Stored data below:
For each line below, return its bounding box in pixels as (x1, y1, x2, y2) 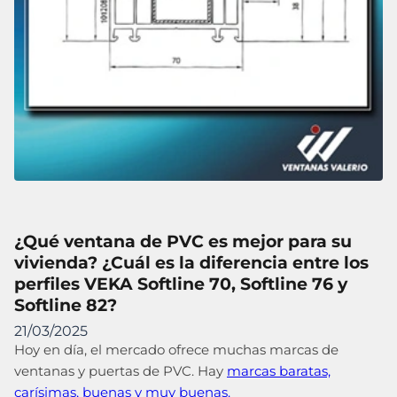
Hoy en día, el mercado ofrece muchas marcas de (14, 340, 339, 358)
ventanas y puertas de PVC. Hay (14, 362, 227, 379)
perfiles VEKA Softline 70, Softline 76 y (14, 272, 347, 294)
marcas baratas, (227, 362, 331, 379)
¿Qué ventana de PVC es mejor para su (14, 230, 352, 252)
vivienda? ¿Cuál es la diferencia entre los (14, 251, 369, 273)
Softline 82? (14, 293, 117, 315)
End of Stored data.
What you should do: Look at the records above. Copy every line where the string "Softline" occurs.

Result of the exercise:
perfiles VEKA Softline 70, Softline 76 y (14, 272, 347, 294)
Softline 82? (14, 293, 117, 315)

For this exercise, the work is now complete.